### What the exercise asks
Each line of the listing that contains the word "calling" is to be copied.

### Data supplied
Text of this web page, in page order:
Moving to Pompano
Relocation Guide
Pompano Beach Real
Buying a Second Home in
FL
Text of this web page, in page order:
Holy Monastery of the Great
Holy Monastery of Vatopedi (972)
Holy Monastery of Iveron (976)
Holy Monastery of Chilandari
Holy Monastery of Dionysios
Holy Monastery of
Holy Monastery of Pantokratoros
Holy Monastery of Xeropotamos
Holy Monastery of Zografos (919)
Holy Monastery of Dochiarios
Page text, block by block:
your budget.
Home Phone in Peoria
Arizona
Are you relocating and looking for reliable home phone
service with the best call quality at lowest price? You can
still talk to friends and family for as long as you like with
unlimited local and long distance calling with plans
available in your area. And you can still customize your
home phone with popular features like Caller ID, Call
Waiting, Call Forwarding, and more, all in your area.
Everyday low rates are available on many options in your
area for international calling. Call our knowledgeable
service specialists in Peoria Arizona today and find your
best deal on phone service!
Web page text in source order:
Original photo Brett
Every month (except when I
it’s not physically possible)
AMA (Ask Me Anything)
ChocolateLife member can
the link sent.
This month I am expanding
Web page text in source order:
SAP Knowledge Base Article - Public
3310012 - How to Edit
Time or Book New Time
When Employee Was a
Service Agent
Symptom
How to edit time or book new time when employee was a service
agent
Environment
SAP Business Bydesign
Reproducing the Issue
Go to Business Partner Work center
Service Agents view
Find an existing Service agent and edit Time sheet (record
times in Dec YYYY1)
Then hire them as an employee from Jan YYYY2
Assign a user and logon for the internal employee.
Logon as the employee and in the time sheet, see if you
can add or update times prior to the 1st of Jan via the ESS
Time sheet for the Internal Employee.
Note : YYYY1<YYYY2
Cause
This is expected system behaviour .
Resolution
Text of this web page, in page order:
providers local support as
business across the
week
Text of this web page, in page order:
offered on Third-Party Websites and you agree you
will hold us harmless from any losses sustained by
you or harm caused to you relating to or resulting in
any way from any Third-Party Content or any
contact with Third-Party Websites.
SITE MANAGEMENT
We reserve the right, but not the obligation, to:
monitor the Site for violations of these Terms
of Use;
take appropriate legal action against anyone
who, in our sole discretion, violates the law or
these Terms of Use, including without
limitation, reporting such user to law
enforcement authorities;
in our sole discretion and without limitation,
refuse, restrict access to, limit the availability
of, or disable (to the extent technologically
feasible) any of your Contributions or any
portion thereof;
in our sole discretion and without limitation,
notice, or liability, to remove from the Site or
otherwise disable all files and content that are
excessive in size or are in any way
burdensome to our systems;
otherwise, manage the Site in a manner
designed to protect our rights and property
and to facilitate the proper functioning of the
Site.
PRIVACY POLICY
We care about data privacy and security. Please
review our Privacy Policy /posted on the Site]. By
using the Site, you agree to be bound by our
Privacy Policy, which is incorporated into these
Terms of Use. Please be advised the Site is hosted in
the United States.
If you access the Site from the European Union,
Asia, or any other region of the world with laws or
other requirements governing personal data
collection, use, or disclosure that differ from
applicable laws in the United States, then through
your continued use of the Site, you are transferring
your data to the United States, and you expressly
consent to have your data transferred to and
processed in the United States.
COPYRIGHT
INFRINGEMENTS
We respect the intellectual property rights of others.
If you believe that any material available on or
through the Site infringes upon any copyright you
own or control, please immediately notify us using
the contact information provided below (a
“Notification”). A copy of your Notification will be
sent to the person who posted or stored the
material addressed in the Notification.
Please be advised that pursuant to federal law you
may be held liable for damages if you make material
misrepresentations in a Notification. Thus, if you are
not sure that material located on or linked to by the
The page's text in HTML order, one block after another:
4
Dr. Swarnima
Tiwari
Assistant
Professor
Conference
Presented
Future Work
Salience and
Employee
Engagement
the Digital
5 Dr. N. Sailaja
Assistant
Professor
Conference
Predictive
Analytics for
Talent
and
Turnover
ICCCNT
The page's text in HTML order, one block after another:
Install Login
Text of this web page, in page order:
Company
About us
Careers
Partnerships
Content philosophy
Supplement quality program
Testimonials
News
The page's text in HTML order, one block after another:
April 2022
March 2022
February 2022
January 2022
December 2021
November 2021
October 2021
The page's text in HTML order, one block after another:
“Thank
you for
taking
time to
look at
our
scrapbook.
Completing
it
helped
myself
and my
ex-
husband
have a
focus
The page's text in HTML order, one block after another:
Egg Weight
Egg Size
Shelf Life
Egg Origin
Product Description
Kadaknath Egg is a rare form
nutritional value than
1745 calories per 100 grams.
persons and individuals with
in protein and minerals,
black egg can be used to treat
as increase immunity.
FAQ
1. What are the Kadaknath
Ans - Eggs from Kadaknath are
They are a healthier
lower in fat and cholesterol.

==

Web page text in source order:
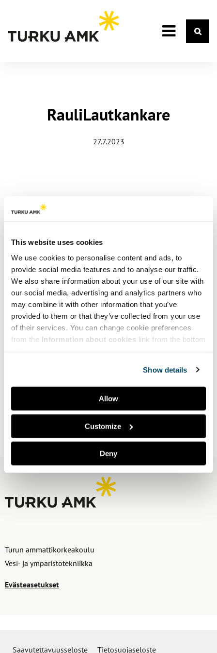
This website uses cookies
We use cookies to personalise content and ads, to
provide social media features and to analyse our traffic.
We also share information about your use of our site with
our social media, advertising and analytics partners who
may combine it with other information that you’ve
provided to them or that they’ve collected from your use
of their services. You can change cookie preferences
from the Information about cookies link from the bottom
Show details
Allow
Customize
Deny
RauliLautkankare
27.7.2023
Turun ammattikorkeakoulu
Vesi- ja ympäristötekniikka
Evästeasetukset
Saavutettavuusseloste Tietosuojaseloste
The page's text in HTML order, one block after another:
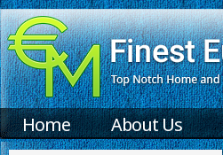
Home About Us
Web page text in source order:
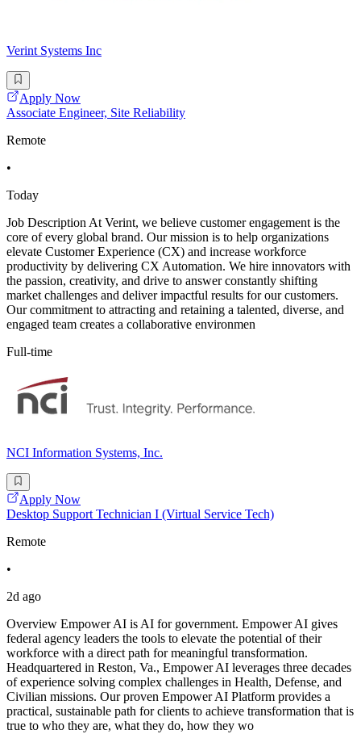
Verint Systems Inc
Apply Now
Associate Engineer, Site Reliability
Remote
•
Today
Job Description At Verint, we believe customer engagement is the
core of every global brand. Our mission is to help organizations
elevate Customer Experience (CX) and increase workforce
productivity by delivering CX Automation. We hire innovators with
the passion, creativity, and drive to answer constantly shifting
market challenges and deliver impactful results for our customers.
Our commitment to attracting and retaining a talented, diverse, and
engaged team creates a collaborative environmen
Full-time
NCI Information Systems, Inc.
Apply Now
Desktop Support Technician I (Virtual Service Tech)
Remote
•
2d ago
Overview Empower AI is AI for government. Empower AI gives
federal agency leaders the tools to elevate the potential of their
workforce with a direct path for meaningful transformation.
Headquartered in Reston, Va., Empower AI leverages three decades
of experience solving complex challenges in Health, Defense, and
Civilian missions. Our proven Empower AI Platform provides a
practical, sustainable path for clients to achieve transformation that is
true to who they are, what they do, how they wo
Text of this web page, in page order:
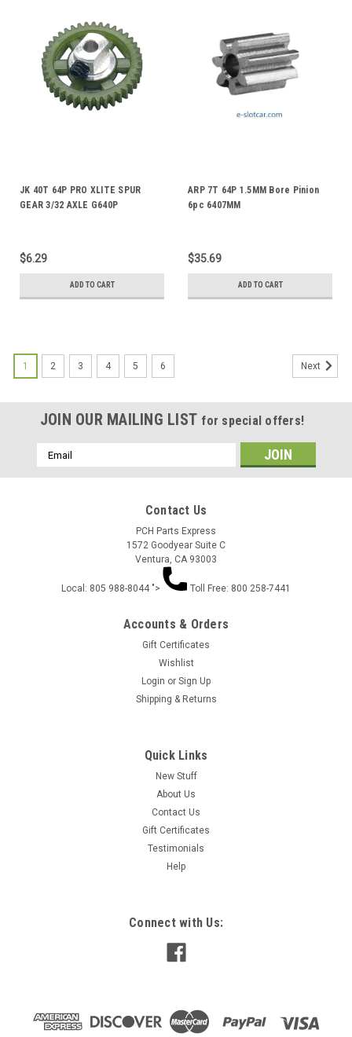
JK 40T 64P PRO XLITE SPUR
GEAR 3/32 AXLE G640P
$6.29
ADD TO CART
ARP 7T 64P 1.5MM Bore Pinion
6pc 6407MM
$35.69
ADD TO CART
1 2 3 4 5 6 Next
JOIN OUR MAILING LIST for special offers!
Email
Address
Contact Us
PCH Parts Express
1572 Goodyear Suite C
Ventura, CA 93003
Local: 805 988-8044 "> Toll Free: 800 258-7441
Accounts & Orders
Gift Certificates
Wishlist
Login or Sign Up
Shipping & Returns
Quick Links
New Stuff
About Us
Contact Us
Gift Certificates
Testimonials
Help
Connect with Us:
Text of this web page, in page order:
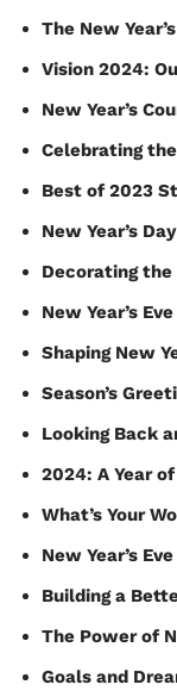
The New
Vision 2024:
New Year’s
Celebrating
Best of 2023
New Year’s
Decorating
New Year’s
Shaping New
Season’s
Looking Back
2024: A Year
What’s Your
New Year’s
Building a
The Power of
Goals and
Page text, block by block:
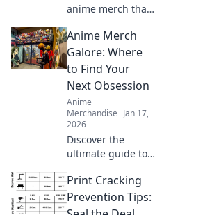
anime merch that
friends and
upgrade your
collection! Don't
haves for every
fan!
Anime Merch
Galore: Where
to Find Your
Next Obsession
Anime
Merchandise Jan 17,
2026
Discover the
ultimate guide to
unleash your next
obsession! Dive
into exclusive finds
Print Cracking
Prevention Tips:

* * *

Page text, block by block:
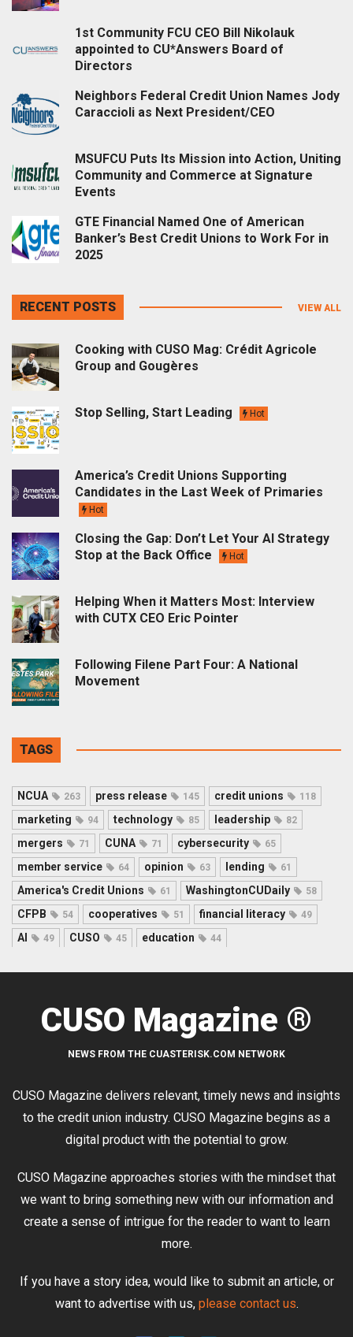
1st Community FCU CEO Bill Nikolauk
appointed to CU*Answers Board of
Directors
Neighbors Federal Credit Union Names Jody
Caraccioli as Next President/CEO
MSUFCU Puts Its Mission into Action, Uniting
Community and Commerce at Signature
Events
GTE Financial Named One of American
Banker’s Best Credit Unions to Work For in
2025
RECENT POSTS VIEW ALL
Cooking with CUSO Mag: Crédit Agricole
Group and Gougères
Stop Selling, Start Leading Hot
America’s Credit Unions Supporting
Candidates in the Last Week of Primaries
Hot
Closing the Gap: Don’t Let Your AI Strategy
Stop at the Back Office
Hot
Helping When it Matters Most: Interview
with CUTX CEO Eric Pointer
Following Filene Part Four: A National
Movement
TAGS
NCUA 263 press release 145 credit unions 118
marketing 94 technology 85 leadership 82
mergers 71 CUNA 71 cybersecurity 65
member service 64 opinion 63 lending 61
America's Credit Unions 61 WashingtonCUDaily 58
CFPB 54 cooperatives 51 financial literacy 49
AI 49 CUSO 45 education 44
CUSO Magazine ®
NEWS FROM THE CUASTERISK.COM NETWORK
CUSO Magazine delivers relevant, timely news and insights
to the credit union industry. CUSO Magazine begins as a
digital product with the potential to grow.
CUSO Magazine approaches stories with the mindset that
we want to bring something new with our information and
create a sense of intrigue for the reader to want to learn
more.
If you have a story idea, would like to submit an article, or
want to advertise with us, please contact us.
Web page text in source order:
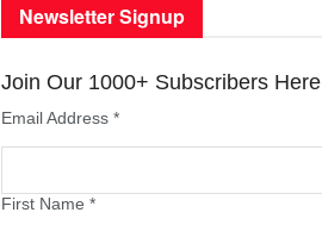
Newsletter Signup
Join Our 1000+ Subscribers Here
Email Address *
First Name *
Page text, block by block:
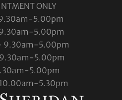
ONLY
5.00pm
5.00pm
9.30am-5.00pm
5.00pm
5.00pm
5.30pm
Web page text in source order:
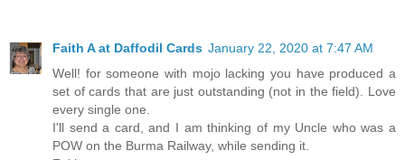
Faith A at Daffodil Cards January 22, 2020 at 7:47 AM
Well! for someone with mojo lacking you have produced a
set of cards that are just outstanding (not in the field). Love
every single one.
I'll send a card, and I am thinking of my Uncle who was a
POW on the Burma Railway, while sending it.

### Solution
unlimited local and long distance calling with plans
area for international calling. Call our knowledgeable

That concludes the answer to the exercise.